# Greenmount Hotel, Burntisland Nov08



## escortmad79 (Nov 23, 2008)

I stumbled across this one completely by accident whilst searching Multimaps! I was searching for a future explore location when I spotted what looked like a huge derelict site on the map so decided to go & check it out!

When I arrived I discovered that it was the remains of a large hote!!l 
I didn't venture in though due to the close proximity of a bungalow on the site & not sure whether anyone was in & when walking around the perimeter wall I'm sure I saw a fooking huge dog bounding across the site in the direction of the mobile home!!






Closeness of the bungalow:








Here is the mobile home on site (Perhaps this was where the lower class of guest stayed! 




Not sure how long it's been derelict but judging by the size of trees growing within the shell, it's been a fair while!

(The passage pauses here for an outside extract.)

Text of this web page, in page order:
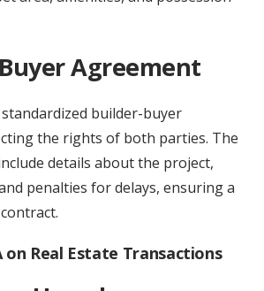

Even the outside wall is ornate:


----------



## Seahorse (Nov 23, 2008)

You have been busy recently.

I quite fancy a visit to this too.


----------



## foz101 (Nov 23, 2008)

There are a few interesting things in Burntisland.....


----------



## Foxylady (Nov 23, 2008)

That looks really interesting. Be great to see some more pics, especially closer-up, if you plan on going back.
Nice find.


----------



## escortmad79 (Nov 23, 2008)

Seahorse said:


> You have been busy recently.
> 
> I quite fancy a visit to this too.



Perks of not having a job 

Wouldn't mind a closer look but with the bungalow being on the site, you need to time it just right


----------



## escortmad79 (Nov 23, 2008)

foz101 said:


> There are a few interesting things in Burntisland.....


Found a few other things around Burntisland


----------



## spacepunk (Nov 24, 2008)

Swingball in the garden!


----------